While the ICC criteria can confidently diagnose a person as having ME/CFS it is very, very poor at diagnosing someone who has ME/CFS. This is not a contradiction. The worse the ME/CFS is, the better at detecting it the ICC is without mistaking another illness for ME/CFS. While the ICC can identify some sufferers of mild to moderate ME/CFS it will not detect most. The less severe the illness, the less likely a sufferer is to meet the ICC criteria. With less than 25% of ME/CFS sufferers being in the Severe category, the vast majority of ME/CFS sufferers would not meet the ICC criteria. In clinical terms, that is not a very useful screening or diagnostic test. In research terms it is extremely useful for weeding out those who are purely depressed, purely parkinsonian, purely psychologically disturbed with psychosomatic overlay, purely socially dysfunctional secondary to anxiety or subsequent secondary gain and a whole host of physical and psychiatric or psychological disorders that can partially mimic less stringent clinical descriptions of ME/CFS. Indeed many doctors just give a diagnosis of ME/CFS to their patients in the belief that it is a more polite and mutually agreeable way of saying to the patient "there is nothing wrong with you except your attitude and/or lack of motivational stamina" (which most doctors think ME/CFS is) and much less troublesome, for them, than a proper psychiatric, psychological or neuropsychological diagnosis.

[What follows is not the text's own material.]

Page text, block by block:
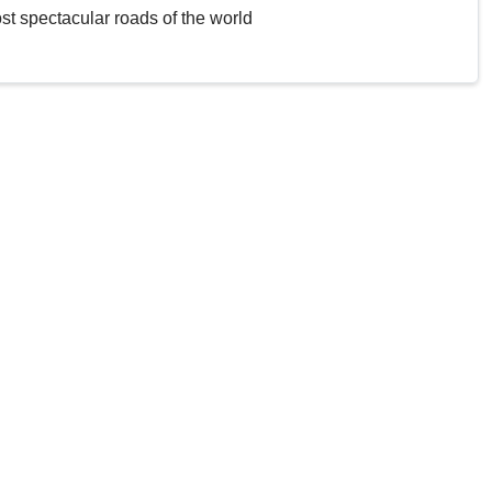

I recently discovered that a close relative who received a diagnosis of ME around a year ago who, despite having to give up her profession, reducing her physical activity by ~50%, who becomes bed-bound with exhaustion and migraine after several days normal exertion (for her), only last week was seen by a different doctor who decided she ought to have had her thyroid function checked and be screened for Lyme disease. Doctors are lazy, ignorant and (particularly in the UK) under pressures to label patients with diagnoses that create the least amount of work for themselves and the lowest cost to their business/the taxpayer. Diagnosing every heart-sink patient with "cannae get up, cannae do stuff and cannae sleep" symptoms with a "do not know what it is, it is all your fault anyway and the only person that can help you is yourself" diagnosis, commonly perceived by the medical community, in the UK anyway, as "ME", is hardly surprising. As a result, past research into ME was contaminated with these lazy diagnoses. The diagnostic pollution was probably made more concentrated by the fact that genuine sufferers of ME/CFS were less likely to be able to attend clinic or continue with therapies than those with everything to gain from achieving medicalisation of a psychiatric, psychosomatic or secondary gain driven non-physiological illness.

The ICC criteria were an attempt to weed out the non-ME/CFS from the studies and distil the more severe ME/CFS from the mild to moderate. The ICC criteria can be used to diagnose ME/CFS, but should not be used clinically on their own. I am sure that they said that somewhere. If they did not, they should have. No-one would accept a clinical test, on its own, that only detected 25 to 33% of cancers, of heart attacks or strokes. However, it is by applying the ICC criteria that studies may at last perhaps identify those parameters which offer the 95% plus sensitivity to pick up ME/CFS sufferers, at an early stage of their illness to ensure that adequate rest, nutrition and pacing may prevent worsening of the illness and minimise the disability longer term. Even more excitingly, it is by applying ICC criteria (and even more stringent criteria perhaps) that quality, focused research might unravel the pathogenesis of this illness and a treatment that is effective.